Anatomy of an Asset Purchase Agreement - Part 1 of 3

About Asset Purchase Agreements

Asset Purchase Agreements are often long, complicated, and hard to understand. If you learn their common structure, it can be easier to make sense of the parts. This is part one of a three part series about Asset Purchase Agreements (“APA”).

An APA is used to purchase the assets of a business. It might be used to buy part of a business, or to buy an entire business or division.

Outline of APAs

Well-organized APAs tend to follow a common structure, often with the following sections:

  1. Introduction & Background

  2. Definitions

  3. Purchased Assets & Purchase Price

  4. Closing

  5. Seller Representations & Warranties

  6. Buyer Representations & Warranties

  7. Covenants

  8. Conditions to Closing

  9. Indemnification

  10. Termination

  11. Miscellaneous

  12. Exhibits

Each section is briefly discussed below and in the articles that will follow.

Introduction & Background

The introduction to an APA identifies the buyer, the seller, and any other parties. The other parties might include the seller’s owners, the guarantors, or other companies that are related to the buyer or seller.

The background section (sometimes called “recitals”) provides context about the agreement. Sometimes this is as simple as a statement that the seller wants to sell the assets to the buyer. If the APA is part of a larger transaction, the background section will be more detailed.

Definitions

Many APAs begin with a definitions section. This section assigns specific meanings to particular words used in the APA to avoid ambiguity.

Definitions serve as a shorthand for words or phrases that are used multiple times in the APA. Listing the definitions in one place prevents an agreement from getting repetitive and cluttered. It also makes it easier to use the defined terms consistently.

For example, an APA might contain this definition of a “Lien”:

Lien” means any lien, encumbrance, pledge, or restriction.
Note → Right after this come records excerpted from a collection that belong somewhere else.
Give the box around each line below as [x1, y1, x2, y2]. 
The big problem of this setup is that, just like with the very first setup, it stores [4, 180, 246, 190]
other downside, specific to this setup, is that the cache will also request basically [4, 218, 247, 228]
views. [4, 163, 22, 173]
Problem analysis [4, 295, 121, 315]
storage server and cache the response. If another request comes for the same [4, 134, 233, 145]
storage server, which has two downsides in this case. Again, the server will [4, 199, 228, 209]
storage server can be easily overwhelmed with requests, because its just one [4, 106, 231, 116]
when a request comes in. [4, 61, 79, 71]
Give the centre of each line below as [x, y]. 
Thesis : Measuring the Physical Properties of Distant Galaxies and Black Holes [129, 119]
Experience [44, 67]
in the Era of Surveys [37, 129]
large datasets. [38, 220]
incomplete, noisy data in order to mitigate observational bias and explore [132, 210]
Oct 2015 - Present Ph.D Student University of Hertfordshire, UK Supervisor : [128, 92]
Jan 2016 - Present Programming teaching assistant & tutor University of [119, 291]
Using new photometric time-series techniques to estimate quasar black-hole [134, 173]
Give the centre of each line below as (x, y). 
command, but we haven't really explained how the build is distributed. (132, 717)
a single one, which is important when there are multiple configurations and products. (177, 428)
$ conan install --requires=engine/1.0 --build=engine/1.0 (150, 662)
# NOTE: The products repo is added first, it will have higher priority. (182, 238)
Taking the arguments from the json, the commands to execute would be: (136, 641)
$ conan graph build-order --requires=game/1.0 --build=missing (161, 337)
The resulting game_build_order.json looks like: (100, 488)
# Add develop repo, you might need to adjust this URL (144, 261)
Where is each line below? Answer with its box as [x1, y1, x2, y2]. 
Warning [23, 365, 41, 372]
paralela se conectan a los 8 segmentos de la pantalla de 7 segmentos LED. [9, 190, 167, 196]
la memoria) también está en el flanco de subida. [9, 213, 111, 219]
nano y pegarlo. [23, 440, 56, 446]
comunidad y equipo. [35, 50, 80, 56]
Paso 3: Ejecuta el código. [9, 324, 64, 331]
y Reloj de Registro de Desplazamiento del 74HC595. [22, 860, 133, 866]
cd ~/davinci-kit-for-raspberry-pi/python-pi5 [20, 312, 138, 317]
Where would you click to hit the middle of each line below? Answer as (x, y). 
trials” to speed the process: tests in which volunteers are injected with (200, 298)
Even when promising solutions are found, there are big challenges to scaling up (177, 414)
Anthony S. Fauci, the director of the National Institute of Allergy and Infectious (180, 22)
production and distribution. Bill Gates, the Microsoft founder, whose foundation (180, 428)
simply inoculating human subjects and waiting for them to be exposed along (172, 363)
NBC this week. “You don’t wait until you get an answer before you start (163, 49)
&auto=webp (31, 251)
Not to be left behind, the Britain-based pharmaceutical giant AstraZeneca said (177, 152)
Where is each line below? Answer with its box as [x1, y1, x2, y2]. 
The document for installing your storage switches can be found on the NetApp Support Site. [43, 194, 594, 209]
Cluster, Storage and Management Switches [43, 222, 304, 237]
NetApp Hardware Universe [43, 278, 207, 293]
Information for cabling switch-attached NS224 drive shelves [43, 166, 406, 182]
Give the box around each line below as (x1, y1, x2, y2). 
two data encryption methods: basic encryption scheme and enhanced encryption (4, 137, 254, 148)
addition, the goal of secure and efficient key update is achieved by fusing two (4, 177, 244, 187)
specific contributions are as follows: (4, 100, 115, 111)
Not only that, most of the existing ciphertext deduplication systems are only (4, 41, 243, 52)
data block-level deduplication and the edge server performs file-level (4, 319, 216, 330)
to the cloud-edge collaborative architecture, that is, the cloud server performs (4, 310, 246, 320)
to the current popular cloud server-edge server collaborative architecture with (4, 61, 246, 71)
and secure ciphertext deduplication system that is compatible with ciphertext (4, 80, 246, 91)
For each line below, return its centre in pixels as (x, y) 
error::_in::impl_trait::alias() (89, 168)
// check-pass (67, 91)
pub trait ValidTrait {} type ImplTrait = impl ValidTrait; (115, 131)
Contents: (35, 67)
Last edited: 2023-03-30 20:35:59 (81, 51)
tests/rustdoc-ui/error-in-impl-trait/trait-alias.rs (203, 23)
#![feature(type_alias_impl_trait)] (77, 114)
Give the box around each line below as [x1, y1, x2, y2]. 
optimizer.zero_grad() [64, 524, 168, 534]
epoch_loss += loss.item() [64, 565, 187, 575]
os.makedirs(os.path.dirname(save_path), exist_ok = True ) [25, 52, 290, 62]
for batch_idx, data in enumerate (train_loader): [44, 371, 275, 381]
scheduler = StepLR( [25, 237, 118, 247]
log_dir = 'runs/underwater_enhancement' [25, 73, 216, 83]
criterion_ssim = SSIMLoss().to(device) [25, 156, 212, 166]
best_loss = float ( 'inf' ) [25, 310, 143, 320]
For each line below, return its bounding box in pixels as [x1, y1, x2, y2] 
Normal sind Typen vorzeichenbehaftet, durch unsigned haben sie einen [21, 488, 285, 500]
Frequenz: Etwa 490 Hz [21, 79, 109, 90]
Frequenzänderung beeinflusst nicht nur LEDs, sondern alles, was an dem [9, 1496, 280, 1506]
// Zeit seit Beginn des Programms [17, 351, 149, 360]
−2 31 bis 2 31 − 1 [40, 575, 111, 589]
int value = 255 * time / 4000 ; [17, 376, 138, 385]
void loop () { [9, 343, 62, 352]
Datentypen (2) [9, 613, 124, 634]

This way, whenever the APA mentions a lien, it could use the capitalized term “Lien” rather than repeating the longer string of words. Defined terms are usually capitalized throughout the APA, in order to signal that they have a specific definition.

Purchased Assets & Purchase Price

This section is one of the most important ones in the APA. It identifies:

  • the assets that are included and excluded from the sale

  • the liabilities that the buyer is becoming responsible for

  • the liabilities that the seller remains responsible for

  • the purchase price

  • the payment method and timing

  • the purchase price adjustment mechanisms

Closing

This section describes the closing date, time, and location. When the sale is completed, it is called the “closing”. Sometimes a closing occurs at the same time the APA is signed. Other times, the APA signing and the closing are not simultaneous, and the APA is signed first.

This section also describes the procedures for the closing. It’s common to list the documents and agreements that will be exchanged at the closing. Examples include a bill of sale and an assignment agreement. Often, the forms of these “ancillary agreements” will be negotiated in advance and attached to the APA as an exhibit.

Conclusion

The next article will discuss some of the most heavily negotiated sections of APAs:

  • Seller Representations & Warranties

  • Buyer Representations & Warranties

  • Covenants

Asset Purchase Agreements are varied and often complex, but they do share common elements. There is no substitute for legal advice from an experienced acquisitions attorney. That said, you’ll get more out of the legal advice if you have a “big picture” understanding of an Asset Purchase Agreement, which will help you make sense of the parts of it.